Needless to say, none of these conditions can possibly be the direct cause of death. No one dies from restlessness, let alone from flatulence. Perplexed, I emailed the CDC. One official said it was “astonishing” to see reasons like “mouth breathing” on the list. Another said that people who fill out death certificates sometimes use “very unique” terms.

These flawed diagnoses are no laughing matter, however. At a time when some people herald the value of big data, it’s important to remember that mistakes and sloppy records can lead to the misallocation of resources, or worse. So I asked Dr. Dwayne Wolf, Deputy Chief Medical Examiner at the Harris County Institute of Forensic Sciences in Houston, Texas what is going on.

The first reason for the odd fatalities, according to Wolf, is that medical schools provide “minimal training” on how to complete a death certificate. Even skilled physicians might err in how they record a person’s cause of death. Worse, if a physician has not added any information about the cause of death, and the record shows only that the person was originally hospitalized for “low back pain,” then “low back pain” can show up as the official cause of death.

1943 death certificate of John Otto Siegel, presumably with the cause of death noted correctly. (Source: Wikimedia Commons)

Second, coroners can be elected with no medical training whatsoever. In Texas, for example, only a handful of counties have medical examiners. In the rest of the state, an elected justice of the peace supervises death investigations. Wolf said these individuals are often “flying by the seat of their pants” due to their lack of medical training. As a National Academy of Sciences report pointed out, “The disconnect between the determination a medical professional may make regarding the cause and manner of death and what the coroner may independently decide and certify . . . remains the weakest link in the process.”

It’s not just Texas. A Bureau of Justice Statistics report from 2007 counted 1,590 county coroners serving in 27 states, and noted that, “coroners may be lay persons.” Indeed, a few years back, an 18-year-old girl in Indiana made the news for becoming the state’s youngest coroner while still in high school.

Worse still perhaps, Wolf told me that death certificates are generally “very inaccurate” even when it comes to the “big killers” like heart disease and cancer. “There are cases where somebody with lung cancer gets listed with bronchopneumonia as the cause of death,” says Wolf, explaining that whoever fills out a death certificate may list a related medical complication rather than the true underlying cause of death.

A recent survey of several hundred medical residents in New York City found that only a third believed in the accuracy of cause-of-death reporting.
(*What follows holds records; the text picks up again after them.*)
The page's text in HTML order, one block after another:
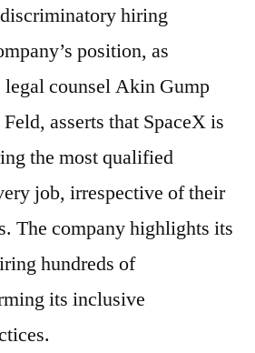
hiring
position, as
counsel Akin Gump
asserts that SpaceX is
the most qualified
job, irrespective of their
The company highlights its
hundreds of
its inclusive
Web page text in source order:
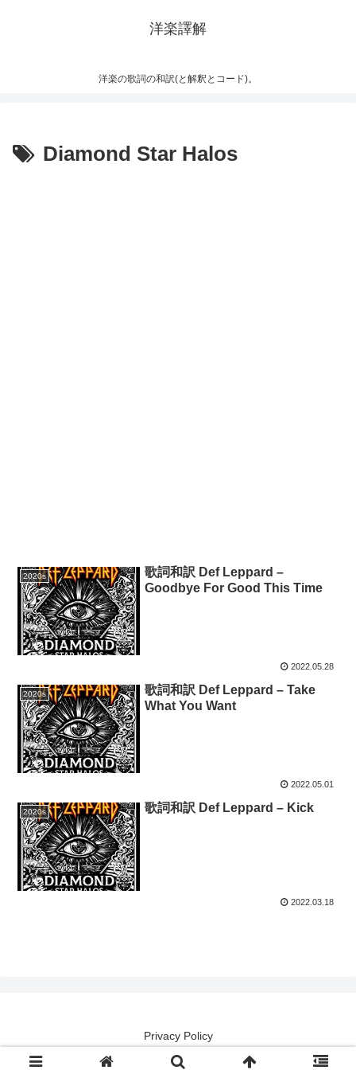
洋楽譯解
洋楽の歌詞の和訳(と解釈とコード)。
Diamond Star Halos
2020s
歌詞和訳 Def Leppard –
Goodbye For Good This Time
2022.05.28
2020s
歌詞和訳 Def Leppard – Take
What You Want
2022.05.01
2020s 歌詞和訳 Def Leppard – Kick
2022.03.18
Privacy Policy
Copyright (except lyrical contents) 2014 洋楽譯解
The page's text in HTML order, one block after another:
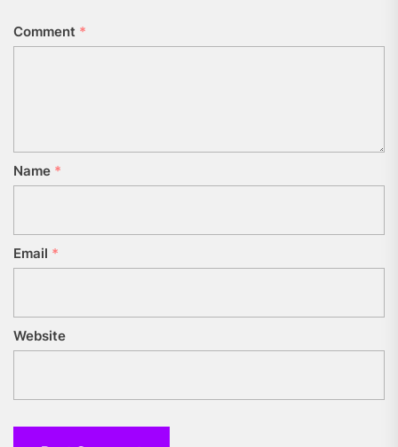
Comment *
Name *
Email *
Website
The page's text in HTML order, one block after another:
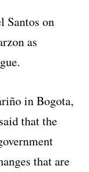
Santos on
as
in Bogota,
that the
that are
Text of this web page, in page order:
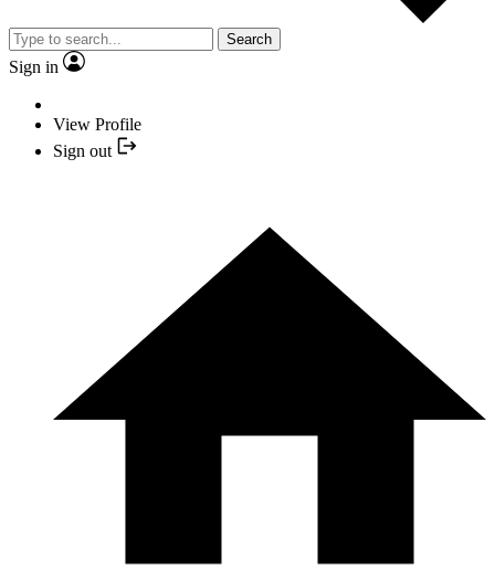
Search
Sign in
View Profile
Sign out

A 2014 New Yorker article reported that an in-depth investigation of 2,683 deceased participants in the Framingham Heart Study suggested that “national mortality statistics, which are based on death certificate data, may overestimate the frequency of coronary heart disease by 7.9 percent to 24.3 percent overall and by as much as two-fold in older persons.” And a study from the American Academy of Neurology in 2014 found that “deaths from Alzheimer’s disease far exceed the numbers reported by the CDC and those listed on death certificates.”

These systematic inaccuracies should give us pause about the much-heralded era of “big data” in medicine. How can anyone use this information to research how medical treatments or the effect of nutrition affect mortality when something as basic as the cause of death might be misreported? And without reliable research, how can society know where to allocate precious research dollars related to health and mortality? If big data is going to be of any use to medical professional and public, better training and oversight is needed for those who compile such records, and anyone seeking to use the information must remember that, as The New York Times put it, some “janitor work” is required in order to draw insights.

After all, we don’t want to mistakenly invest large sums in the fight against mouth breathing.